> [Assignment] Look below for the line containing "Lab 6. Install Plugins [47, 269, 183, 287]"; from there, print each line exactly up to and including the line containing "Lab 4. Configure Jenkins [47, 207, 213, 225]", and stop.

Supplied material START

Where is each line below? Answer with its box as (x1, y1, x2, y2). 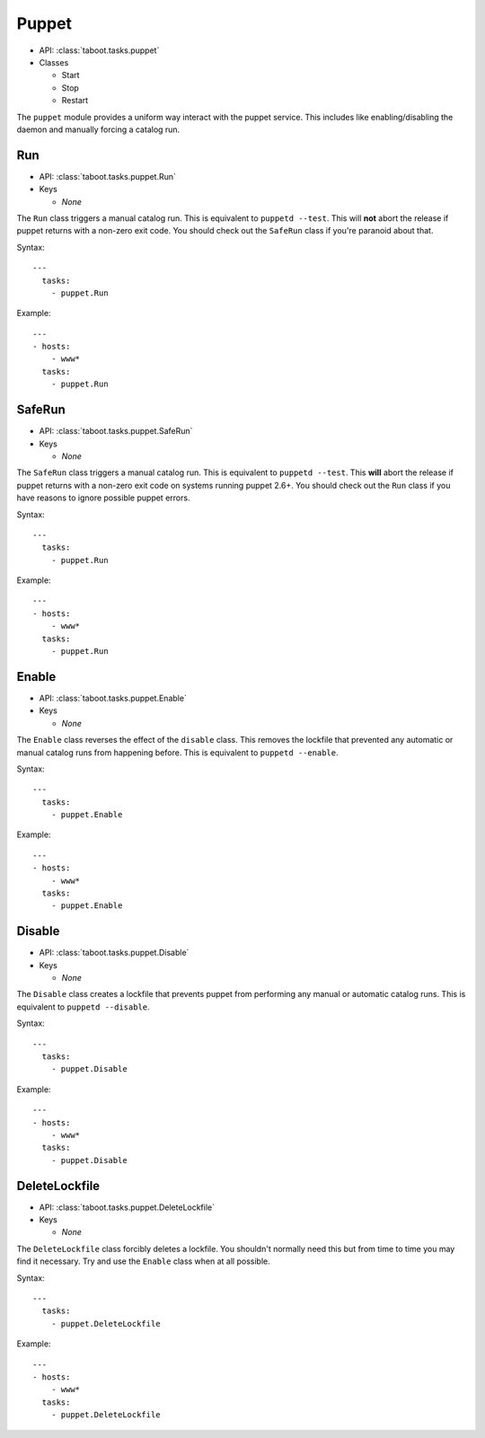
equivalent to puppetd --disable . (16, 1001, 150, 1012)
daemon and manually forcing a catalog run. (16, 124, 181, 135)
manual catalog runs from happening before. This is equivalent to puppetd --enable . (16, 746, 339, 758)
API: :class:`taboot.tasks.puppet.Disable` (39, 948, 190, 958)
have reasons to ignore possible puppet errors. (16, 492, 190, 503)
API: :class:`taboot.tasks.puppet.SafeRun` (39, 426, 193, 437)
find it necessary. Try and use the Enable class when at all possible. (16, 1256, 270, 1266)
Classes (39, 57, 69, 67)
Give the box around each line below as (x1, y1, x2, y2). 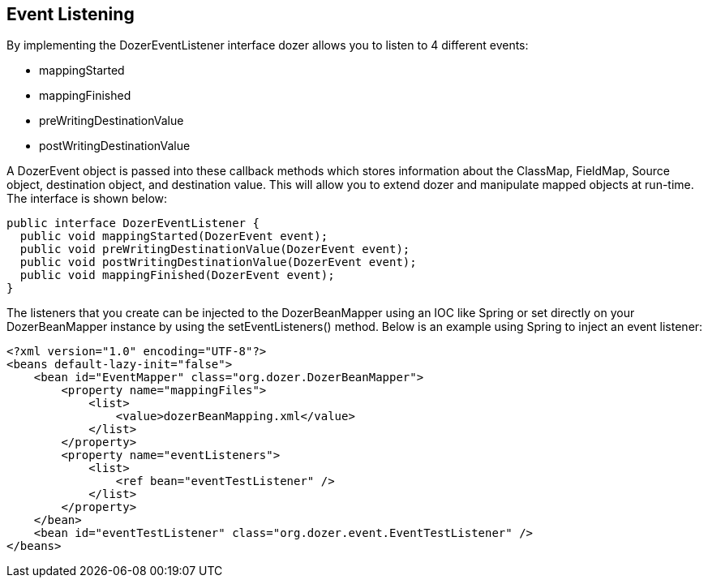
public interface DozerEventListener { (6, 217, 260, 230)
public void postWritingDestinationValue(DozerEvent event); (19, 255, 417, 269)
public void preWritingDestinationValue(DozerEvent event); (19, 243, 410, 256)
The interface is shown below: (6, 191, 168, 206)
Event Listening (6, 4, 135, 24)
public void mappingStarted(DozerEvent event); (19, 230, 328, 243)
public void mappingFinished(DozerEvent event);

Supplied material END
Supplied material START

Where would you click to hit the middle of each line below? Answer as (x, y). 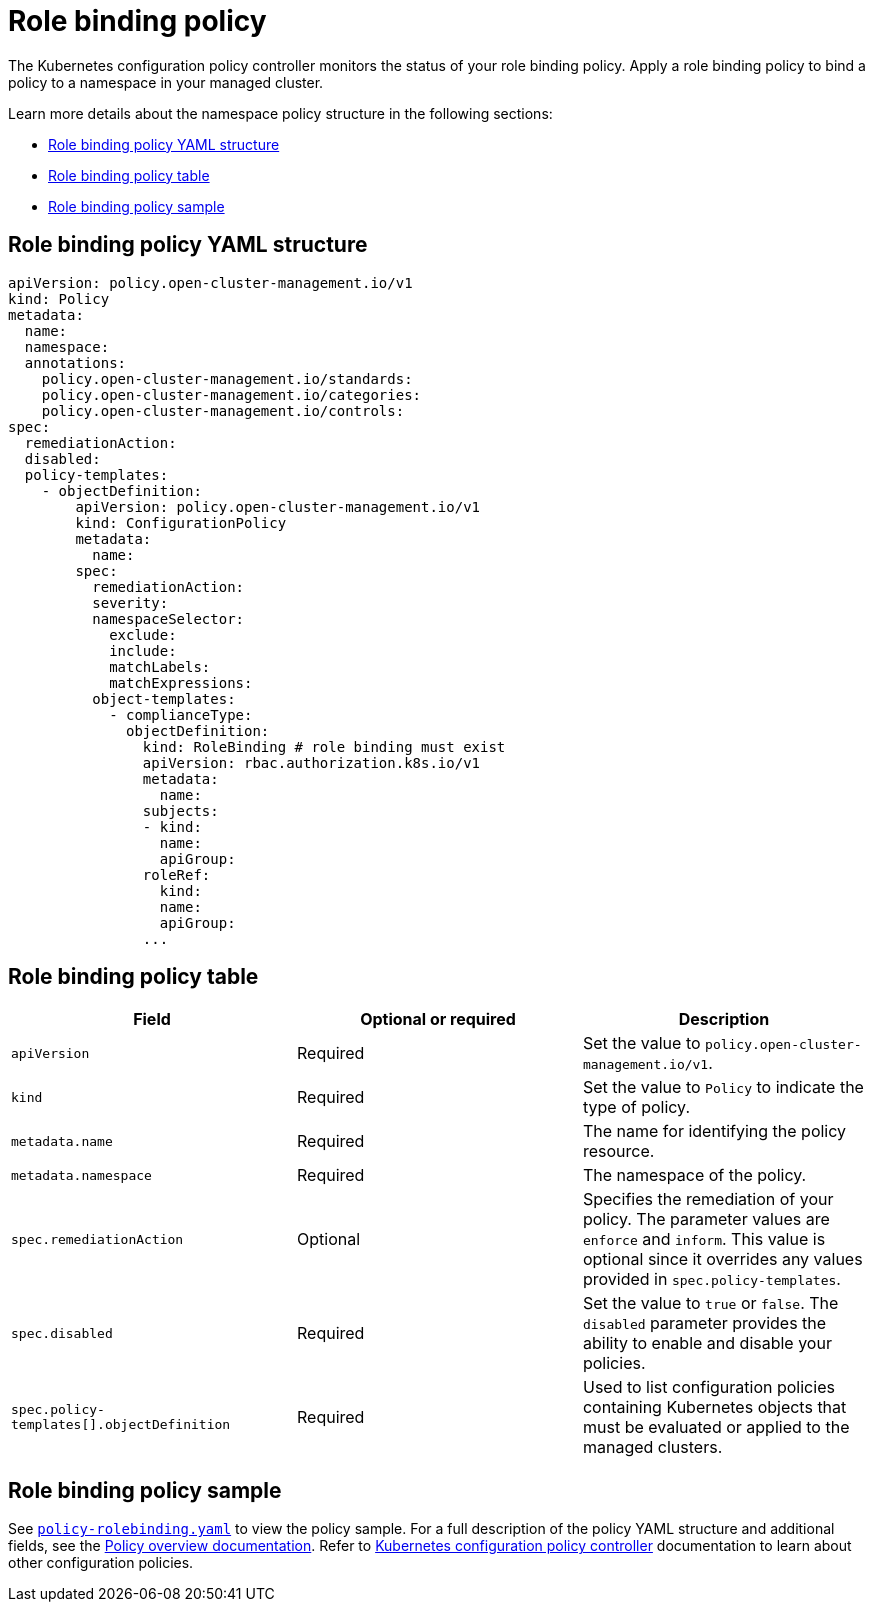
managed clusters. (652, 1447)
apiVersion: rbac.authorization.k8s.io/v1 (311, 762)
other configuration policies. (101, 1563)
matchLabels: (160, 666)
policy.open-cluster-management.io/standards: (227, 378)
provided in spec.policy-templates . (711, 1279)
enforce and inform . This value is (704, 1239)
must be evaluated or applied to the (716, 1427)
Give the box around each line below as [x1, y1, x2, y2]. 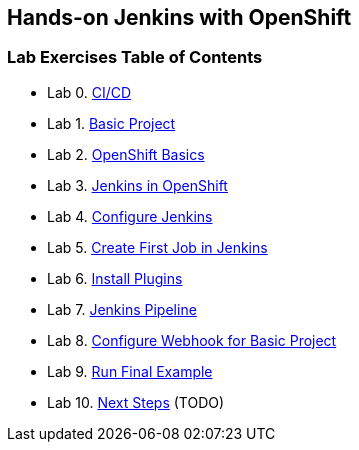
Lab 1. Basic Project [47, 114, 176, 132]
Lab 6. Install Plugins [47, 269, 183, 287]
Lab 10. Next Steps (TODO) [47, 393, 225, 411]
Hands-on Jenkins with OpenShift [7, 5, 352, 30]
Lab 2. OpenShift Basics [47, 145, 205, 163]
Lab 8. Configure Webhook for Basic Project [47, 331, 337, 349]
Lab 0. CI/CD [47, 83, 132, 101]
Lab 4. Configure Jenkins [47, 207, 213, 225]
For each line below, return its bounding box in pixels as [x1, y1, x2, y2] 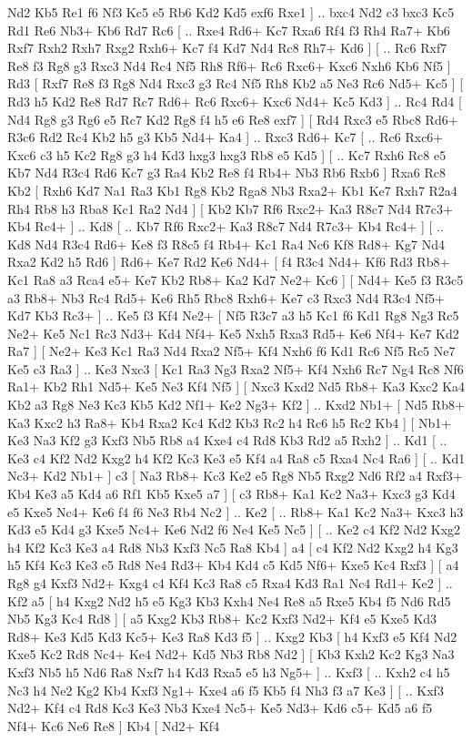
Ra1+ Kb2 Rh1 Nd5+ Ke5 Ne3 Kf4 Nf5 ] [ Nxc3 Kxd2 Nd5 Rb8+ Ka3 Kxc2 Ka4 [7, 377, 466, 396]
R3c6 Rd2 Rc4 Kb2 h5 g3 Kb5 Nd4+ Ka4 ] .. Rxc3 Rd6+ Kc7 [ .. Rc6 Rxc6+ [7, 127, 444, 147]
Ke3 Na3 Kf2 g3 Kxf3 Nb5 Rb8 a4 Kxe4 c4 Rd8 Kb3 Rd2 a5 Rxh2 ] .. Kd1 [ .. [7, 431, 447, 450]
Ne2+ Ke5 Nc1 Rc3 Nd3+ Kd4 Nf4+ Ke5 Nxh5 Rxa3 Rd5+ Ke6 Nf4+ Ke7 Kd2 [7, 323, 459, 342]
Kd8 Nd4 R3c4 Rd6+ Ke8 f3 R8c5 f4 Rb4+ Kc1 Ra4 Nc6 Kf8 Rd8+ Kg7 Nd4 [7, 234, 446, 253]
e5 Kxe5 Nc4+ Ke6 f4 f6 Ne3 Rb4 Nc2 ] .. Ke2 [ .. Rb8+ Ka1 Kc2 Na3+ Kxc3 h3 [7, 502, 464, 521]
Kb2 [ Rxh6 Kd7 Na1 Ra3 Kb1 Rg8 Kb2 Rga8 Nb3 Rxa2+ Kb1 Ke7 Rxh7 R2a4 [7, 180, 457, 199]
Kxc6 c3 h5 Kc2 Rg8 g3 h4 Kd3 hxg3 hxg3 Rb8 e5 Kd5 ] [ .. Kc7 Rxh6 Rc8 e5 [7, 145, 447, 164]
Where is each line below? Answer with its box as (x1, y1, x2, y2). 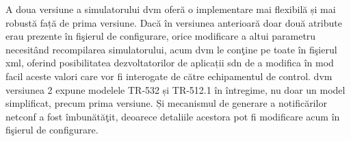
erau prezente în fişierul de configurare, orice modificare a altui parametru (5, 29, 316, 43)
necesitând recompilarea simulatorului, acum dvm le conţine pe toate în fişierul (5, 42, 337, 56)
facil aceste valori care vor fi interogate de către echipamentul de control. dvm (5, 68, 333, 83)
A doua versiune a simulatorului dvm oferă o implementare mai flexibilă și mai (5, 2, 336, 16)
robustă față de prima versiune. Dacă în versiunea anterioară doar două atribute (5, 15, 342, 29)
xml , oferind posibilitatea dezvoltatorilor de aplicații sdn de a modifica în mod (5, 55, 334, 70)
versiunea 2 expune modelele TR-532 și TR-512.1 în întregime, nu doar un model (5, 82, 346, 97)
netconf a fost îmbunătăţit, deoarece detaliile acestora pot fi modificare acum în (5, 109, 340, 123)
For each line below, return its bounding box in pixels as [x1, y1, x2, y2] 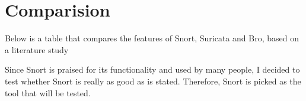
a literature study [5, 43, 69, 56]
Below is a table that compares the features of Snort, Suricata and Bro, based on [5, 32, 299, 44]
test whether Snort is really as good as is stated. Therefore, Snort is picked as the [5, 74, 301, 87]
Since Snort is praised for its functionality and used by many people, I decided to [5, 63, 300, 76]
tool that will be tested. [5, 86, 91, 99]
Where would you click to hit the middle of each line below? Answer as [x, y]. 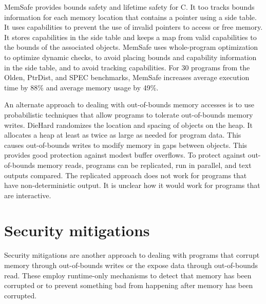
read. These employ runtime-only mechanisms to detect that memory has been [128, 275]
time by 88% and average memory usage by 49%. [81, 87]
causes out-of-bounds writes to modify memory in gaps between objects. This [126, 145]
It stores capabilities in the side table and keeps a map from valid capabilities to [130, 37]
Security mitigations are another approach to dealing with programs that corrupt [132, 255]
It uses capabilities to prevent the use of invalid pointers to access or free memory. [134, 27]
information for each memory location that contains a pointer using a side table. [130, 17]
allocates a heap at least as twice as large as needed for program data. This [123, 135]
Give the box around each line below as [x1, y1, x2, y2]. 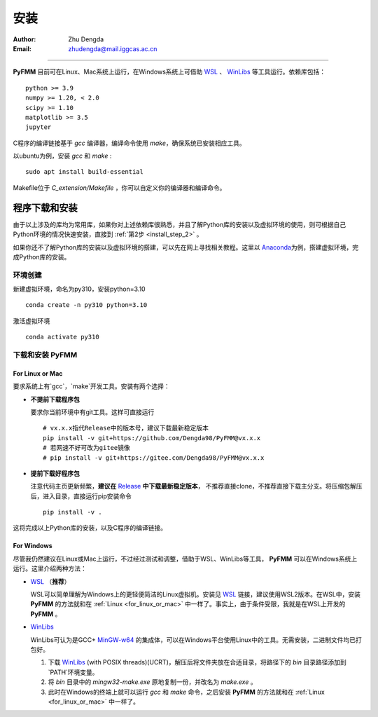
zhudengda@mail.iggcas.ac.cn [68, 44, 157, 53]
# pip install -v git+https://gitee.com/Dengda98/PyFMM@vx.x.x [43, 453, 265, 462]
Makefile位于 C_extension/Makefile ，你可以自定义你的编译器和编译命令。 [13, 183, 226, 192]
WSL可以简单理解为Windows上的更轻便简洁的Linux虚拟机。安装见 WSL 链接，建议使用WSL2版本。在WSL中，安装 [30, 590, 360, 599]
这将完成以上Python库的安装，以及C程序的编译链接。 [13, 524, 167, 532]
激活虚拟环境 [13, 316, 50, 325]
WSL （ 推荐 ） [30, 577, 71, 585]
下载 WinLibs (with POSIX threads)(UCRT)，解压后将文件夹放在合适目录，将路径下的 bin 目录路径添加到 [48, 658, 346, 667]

Supplied material END

> [Exercise result]
Lab 6. Install Plugins [47, 269, 183, 287]
Lab 10. Next Steps (TODO) [47, 393, 225, 411]
Hands-on Jenkins with OpenShift [7, 5, 352, 30]
Lab 2. OpenShift Basics [47, 145, 205, 163]
Lab 8. Configure Webhook for Basic Project [47, 331, 337, 349]
Lab 0. CI/CD [47, 83, 132, 101]
Lab 4. Configure Jenkins [47, 207, 213, 225]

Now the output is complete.